# [DIRECTIONS]
Using the material below, print the line that contains "um diese an", the line that contains "the mechanism involved", and every line in between, exactly and nothing else.

# [RECORDS SUPPLIED]
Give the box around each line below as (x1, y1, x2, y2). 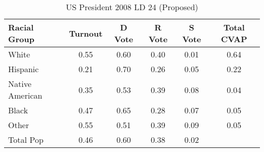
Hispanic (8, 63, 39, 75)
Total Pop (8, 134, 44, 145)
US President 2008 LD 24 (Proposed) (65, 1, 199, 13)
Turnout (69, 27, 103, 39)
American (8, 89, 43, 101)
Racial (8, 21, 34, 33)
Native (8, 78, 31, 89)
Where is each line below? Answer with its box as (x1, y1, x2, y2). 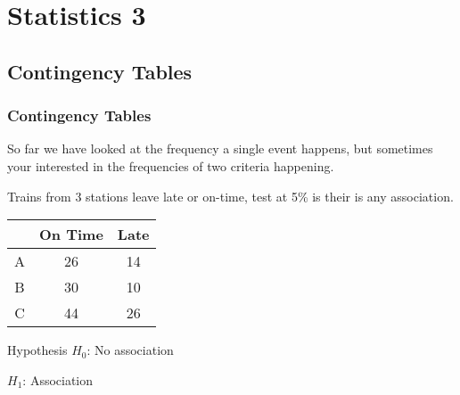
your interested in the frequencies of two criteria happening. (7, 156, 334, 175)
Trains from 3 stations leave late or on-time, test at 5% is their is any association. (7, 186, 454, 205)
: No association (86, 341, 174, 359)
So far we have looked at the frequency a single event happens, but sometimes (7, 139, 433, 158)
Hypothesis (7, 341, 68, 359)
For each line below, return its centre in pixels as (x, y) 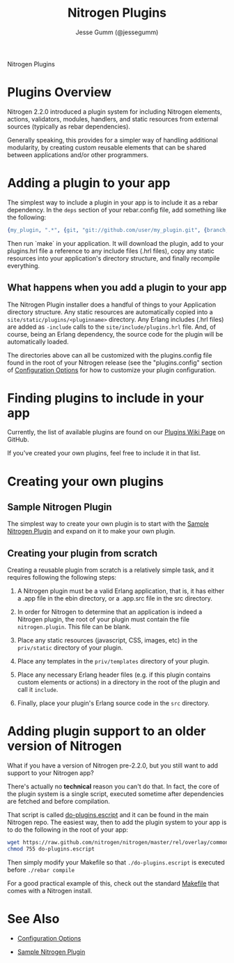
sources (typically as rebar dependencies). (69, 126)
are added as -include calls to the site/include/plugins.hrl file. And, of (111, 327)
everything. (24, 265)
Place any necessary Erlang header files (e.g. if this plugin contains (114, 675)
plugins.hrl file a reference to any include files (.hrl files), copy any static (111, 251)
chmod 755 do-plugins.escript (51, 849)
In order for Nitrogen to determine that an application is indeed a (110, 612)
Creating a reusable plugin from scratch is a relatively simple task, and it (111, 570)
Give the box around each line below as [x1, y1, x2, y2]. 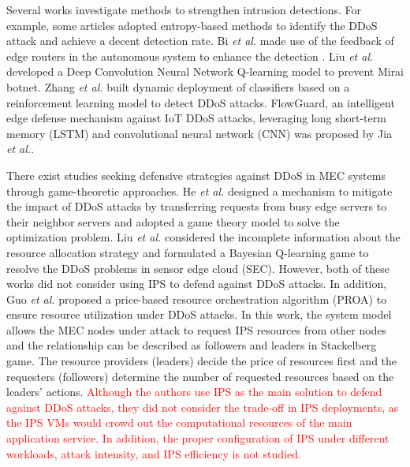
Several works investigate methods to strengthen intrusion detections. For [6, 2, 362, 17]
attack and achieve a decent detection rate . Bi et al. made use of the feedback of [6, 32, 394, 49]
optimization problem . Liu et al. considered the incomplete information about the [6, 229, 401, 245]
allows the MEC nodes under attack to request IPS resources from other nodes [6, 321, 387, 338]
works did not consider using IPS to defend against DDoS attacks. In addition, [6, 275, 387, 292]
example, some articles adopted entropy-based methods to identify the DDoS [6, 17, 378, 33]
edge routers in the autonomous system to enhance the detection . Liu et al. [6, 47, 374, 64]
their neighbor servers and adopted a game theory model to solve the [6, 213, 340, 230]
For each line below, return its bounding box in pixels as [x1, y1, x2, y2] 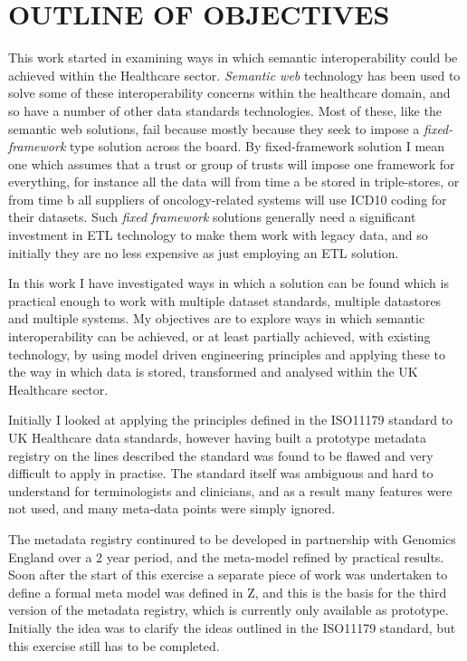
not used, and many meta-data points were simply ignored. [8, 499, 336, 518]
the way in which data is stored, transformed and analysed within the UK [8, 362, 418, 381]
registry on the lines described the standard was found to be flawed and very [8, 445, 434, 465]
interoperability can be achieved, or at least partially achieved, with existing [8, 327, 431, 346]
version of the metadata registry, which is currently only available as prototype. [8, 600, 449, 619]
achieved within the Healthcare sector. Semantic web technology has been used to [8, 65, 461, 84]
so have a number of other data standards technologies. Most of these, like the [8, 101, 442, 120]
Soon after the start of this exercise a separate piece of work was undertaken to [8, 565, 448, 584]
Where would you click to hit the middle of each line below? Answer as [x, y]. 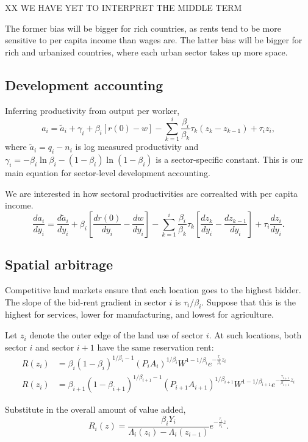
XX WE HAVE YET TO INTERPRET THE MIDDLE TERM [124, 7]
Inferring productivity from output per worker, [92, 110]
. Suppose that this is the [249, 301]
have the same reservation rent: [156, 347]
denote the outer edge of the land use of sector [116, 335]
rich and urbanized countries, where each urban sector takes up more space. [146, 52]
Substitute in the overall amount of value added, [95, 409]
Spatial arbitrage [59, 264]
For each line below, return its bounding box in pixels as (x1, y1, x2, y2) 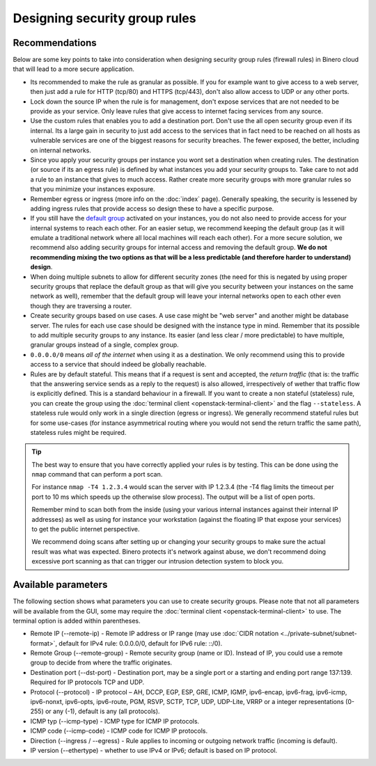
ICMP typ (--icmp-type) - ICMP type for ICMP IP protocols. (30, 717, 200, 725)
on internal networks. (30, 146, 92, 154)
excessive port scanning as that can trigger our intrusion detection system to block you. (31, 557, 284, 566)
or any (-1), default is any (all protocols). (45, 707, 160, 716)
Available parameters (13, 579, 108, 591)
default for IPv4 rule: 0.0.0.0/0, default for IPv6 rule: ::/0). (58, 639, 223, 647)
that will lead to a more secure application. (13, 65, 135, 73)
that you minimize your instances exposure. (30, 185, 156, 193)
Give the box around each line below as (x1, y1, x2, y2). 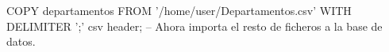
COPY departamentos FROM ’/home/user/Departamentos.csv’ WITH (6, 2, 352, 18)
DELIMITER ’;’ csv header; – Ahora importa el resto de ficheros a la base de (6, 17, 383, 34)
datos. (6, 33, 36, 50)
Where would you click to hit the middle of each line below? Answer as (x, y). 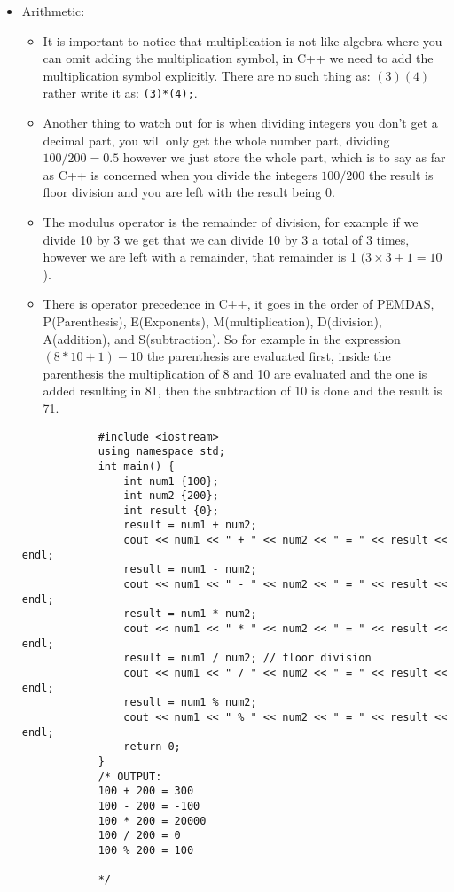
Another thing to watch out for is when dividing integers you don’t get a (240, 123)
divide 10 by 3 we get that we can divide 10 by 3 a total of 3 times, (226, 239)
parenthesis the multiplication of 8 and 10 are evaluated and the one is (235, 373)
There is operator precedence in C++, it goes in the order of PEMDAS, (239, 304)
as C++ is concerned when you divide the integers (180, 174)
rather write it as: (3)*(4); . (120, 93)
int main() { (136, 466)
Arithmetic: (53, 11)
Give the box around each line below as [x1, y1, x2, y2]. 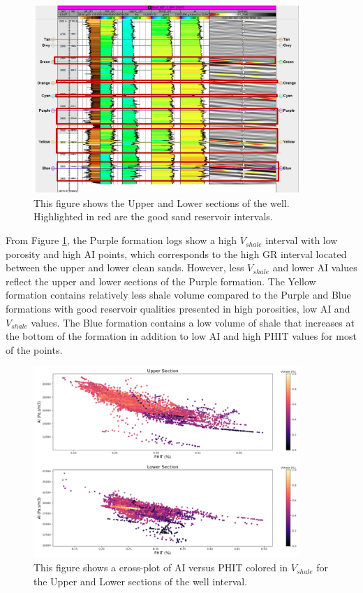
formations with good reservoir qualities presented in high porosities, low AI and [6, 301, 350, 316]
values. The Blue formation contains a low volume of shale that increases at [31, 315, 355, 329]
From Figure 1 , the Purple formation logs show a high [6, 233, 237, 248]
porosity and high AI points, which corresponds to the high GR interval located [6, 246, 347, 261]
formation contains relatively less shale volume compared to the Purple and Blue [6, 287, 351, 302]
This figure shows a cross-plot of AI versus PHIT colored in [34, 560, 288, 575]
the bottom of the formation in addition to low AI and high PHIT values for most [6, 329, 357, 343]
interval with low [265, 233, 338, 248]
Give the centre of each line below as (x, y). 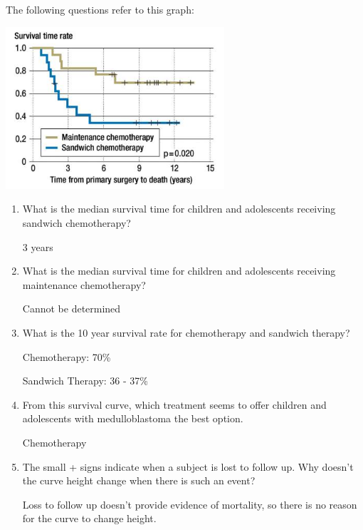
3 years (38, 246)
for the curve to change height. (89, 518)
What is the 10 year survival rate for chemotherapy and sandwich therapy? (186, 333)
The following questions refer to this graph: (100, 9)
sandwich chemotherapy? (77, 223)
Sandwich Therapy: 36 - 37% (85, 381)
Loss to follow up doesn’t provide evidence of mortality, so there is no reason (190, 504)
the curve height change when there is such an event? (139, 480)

...

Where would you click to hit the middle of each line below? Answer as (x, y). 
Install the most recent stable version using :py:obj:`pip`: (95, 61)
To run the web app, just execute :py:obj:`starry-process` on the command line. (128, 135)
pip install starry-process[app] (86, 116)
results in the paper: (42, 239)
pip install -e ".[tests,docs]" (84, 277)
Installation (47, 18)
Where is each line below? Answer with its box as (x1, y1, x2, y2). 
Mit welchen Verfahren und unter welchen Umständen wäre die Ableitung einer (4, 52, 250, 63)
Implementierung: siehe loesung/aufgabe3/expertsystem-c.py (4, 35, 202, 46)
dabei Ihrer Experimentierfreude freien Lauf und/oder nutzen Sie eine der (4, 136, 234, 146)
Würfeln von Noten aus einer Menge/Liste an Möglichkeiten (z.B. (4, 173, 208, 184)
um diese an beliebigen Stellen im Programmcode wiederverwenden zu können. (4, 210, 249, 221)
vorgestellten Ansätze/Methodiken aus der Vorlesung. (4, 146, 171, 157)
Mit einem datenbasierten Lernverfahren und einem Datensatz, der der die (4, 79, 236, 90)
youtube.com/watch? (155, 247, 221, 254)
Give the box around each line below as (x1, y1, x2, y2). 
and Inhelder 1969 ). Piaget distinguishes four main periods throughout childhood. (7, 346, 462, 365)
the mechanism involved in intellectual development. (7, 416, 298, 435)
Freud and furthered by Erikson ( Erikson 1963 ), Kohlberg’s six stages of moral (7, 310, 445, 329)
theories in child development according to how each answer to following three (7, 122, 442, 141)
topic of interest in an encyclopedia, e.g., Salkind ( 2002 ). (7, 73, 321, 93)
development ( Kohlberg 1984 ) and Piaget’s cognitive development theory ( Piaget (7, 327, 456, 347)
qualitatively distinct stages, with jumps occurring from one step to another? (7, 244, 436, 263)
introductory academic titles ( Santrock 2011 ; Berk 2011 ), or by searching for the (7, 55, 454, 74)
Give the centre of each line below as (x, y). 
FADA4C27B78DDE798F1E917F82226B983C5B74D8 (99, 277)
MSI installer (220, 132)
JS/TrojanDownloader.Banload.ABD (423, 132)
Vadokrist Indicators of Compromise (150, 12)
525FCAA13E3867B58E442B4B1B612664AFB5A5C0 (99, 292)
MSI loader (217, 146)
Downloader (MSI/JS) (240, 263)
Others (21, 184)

# [SOLUTION TO THIS TASK]
um diese an beliebigen Stellen im Programmcode wiederverwenden zu können. (4, 210, 249, 221)
vorgestellten Ansätze/Methodiken aus der Vorlesung. (4, 146, 171, 157)
Mit einem datenbasierten Lernverfahren und einem Datensatz, der der die (4, 79, 236, 90)
youtube.com/watch? (155, 247, 221, 254)
Give the box around each line below as (x1, y1, x2, y2). 
and Inhelder 1969 ). Piaget distinguishes four main periods throughout childhood. (7, 346, 462, 365)
the mechanism involved in intellectual development. (7, 416, 298, 435)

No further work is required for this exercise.